** Opening DATASET block **

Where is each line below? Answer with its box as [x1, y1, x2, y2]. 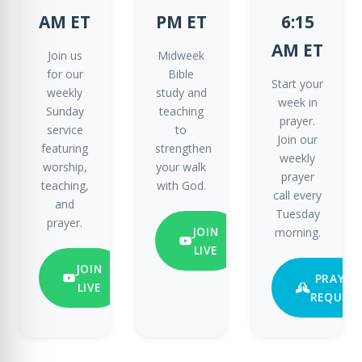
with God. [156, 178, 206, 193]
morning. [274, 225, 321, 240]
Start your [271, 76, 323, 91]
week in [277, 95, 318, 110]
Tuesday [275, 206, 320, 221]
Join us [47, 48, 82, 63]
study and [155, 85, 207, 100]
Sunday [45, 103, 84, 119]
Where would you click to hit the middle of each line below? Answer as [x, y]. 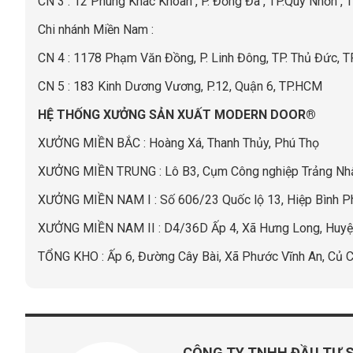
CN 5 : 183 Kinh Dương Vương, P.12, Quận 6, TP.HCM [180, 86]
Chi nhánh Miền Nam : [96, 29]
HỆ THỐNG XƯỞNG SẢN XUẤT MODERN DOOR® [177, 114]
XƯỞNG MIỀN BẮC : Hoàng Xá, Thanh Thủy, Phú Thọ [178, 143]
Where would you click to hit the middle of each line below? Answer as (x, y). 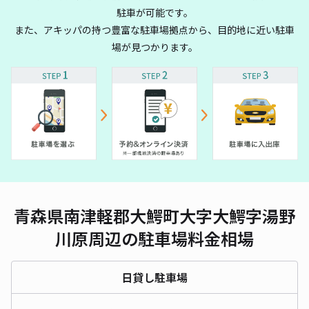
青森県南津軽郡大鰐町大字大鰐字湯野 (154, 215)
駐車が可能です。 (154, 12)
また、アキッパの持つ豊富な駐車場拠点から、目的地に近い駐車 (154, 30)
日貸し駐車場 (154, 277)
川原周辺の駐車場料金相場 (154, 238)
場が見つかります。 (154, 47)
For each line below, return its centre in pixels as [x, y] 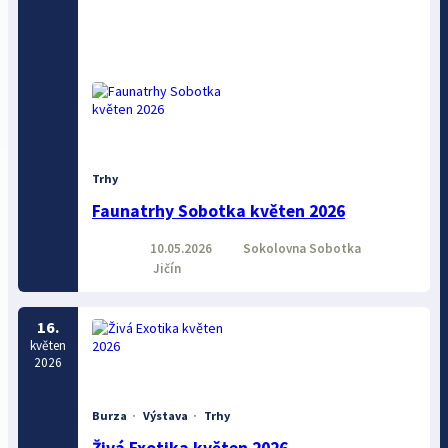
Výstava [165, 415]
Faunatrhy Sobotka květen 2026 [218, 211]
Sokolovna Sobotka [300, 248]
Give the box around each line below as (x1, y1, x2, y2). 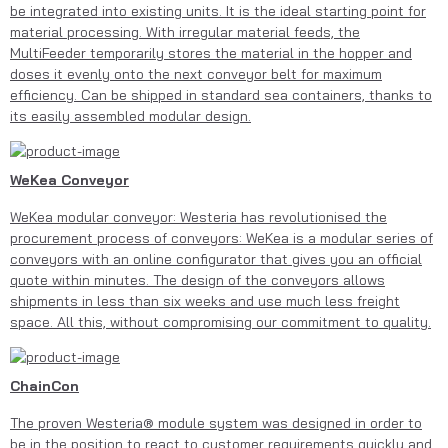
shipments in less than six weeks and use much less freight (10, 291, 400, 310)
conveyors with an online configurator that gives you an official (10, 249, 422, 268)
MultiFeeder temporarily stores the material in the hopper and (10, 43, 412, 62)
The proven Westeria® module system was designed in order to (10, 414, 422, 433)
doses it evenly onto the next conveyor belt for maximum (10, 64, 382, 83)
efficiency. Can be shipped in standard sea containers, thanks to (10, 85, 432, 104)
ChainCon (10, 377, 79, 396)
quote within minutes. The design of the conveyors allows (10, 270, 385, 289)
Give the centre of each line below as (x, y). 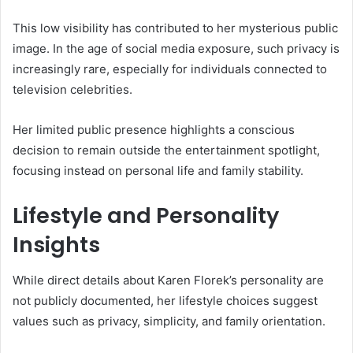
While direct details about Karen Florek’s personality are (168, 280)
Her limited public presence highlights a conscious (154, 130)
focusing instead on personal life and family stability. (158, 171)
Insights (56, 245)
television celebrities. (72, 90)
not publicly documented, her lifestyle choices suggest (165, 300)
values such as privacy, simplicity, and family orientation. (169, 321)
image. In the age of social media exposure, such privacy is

** Closing DATASET block **
** Opening DATASET block **

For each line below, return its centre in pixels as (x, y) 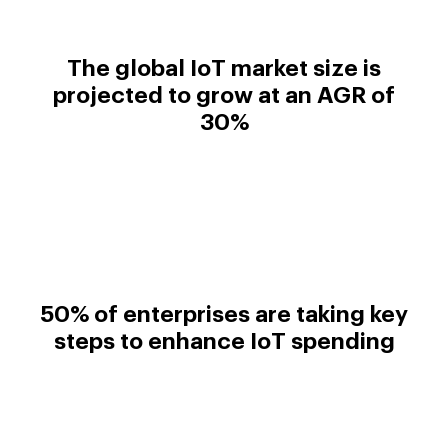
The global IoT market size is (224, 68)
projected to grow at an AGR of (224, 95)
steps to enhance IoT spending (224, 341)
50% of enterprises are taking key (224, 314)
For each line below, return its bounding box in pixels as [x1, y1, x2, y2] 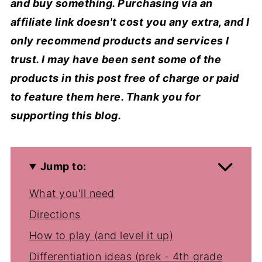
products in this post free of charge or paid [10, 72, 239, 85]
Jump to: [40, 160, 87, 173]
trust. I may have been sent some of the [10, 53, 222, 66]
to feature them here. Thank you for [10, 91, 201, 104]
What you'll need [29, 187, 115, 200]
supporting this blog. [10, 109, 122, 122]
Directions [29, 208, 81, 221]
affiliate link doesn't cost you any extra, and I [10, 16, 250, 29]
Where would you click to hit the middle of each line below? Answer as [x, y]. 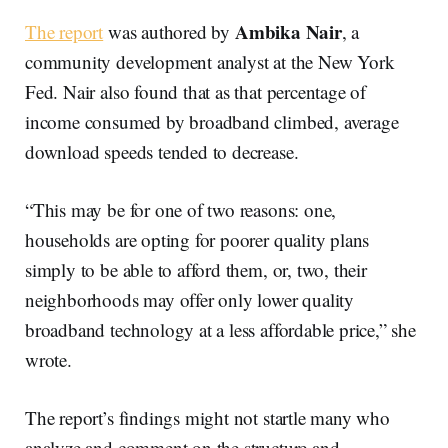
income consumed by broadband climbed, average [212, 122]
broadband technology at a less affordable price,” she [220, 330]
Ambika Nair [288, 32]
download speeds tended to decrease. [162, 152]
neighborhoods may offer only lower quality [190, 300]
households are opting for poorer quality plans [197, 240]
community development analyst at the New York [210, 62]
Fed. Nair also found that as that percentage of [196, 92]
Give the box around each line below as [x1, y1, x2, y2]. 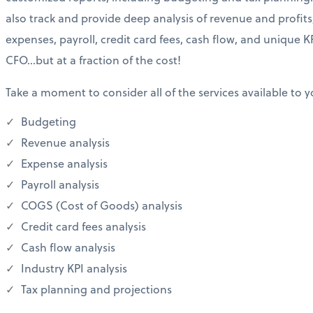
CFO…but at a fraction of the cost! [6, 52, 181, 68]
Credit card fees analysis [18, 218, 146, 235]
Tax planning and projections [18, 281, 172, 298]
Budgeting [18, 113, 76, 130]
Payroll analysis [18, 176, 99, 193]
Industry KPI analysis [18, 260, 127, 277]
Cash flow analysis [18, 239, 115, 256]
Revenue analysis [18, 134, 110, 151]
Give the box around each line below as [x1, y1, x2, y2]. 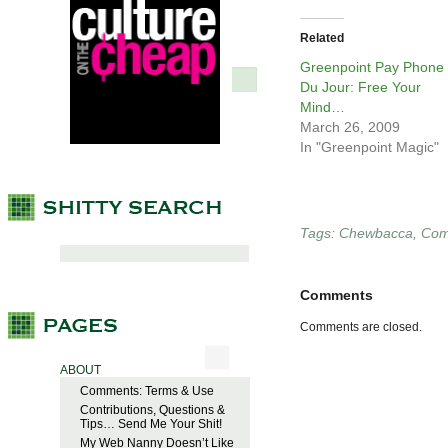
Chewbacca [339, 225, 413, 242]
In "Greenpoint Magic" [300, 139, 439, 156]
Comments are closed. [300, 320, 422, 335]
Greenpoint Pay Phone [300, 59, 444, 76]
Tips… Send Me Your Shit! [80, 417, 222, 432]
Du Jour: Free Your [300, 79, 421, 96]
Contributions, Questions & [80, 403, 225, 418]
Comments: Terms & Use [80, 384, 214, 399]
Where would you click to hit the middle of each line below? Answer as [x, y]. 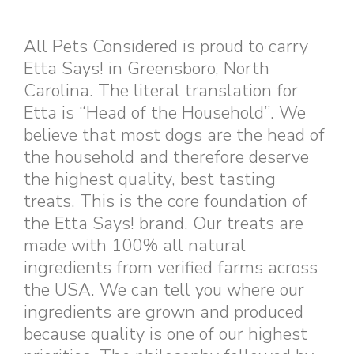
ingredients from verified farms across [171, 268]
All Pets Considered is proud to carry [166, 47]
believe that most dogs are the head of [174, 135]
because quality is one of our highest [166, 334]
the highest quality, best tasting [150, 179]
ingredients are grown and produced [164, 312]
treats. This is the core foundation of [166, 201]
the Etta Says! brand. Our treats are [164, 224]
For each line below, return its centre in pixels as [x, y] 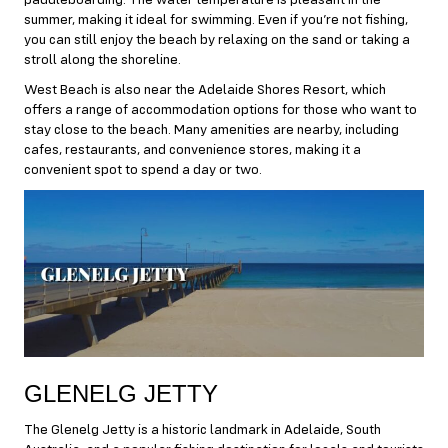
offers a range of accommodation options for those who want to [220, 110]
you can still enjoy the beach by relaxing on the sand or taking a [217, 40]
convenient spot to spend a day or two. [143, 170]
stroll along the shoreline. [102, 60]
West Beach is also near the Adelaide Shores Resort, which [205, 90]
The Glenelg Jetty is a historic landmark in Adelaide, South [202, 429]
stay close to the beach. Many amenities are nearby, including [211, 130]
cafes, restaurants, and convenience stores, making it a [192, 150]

** Closing DATASET block **

### EXERCISE GOAL
Tally up the lines above containing "that"; the number is the full answer.

### RESULT OF THIS TASK
3